```{contents}
```

## Gradient Descent Optimizer

Gradient Descent (GD) is an **optimizer** used to minimize the loss (or cost) function by updating the weights of a neural network during **backpropagation**.

---

### Purpose of an Optimizer

* Forward propagation calculates predicted outputs ( \hat{y} ) from inputs ( X ).
* Loss function measures error between predicted ( \hat{y} ) and actual ( y ).
* Optimizer updates **weights** to reduce this loss iteratively.

**Weight update formula:**
$$
w_{\text{new}} = w_{\text{old}} - \eta \frac{\partial L}{\partial w_{\text{old}}}
$$

Where:

* $\eta$ = learning rate (step size)
* $\frac{\partial L}{\partial w}$ = gradient of loss w.r.t weights

---

### Gradient Descent Process

1. Initialize weights randomly.
2. Forward propagate all data points to calculate predictions.
3. Compute the **cost function** over all data points.

   * For example, MSE:
     $$
     \text{MSE} = \frac{1}{n} \sum_{i=1}^{n} (y_i - \hat{y}_i)^2
     $$
4. Backpropagate gradients and update weights using GD formula.
5. Repeat for multiple **epochs** until convergence.

---

### Epochs vs Iterations

* **Epoch:** One complete pass through all training data.
* **Iteration:** One weight update using a subset of data (mini-batch).
* In **classic gradient descent**, all data points are used for one update →
  **1 epoch = 1 iteration**.

---

### Visualization

* Loss surface is typically convex (parabola for simple cases).
* Gradient descent moves weights **downhill** toward the **global minimum** of the loss.
* When gradient = 0, weights stop updating (convergence).

---

### Advantages

* Guaranteed convergence for convex loss surfaces.
* Simple and foundational concept for all other optimizers.

---

### Disadvantages

* **Resource intensive:** Requires all data in memory for each update.

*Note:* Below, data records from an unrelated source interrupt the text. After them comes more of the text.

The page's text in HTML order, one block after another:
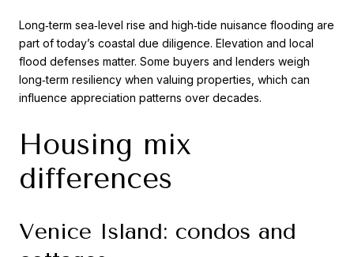
Long‑term sea‑level rise and high‑tide nuisance flooding are
part of today’s coastal due diligence. Elevation and local
flood defenses matter. Some buyers and lenders weigh
long‑term resiliency when valuing properties, which can
influence appreciation patterns over decades.
Housing mix
differences
Venice Island: condos and

  * For large datasets, memory (RAM) and GPU usage is very high.
* Slow for very large datasets.

---

**Key takeaway:**

Gradient Descent works well for small datasets but struggles with very large datasets due to memory and computational requirements. Variants like **Stochastic Gradient Descent (SGD)** or **Mini-batch GD** address this limitation.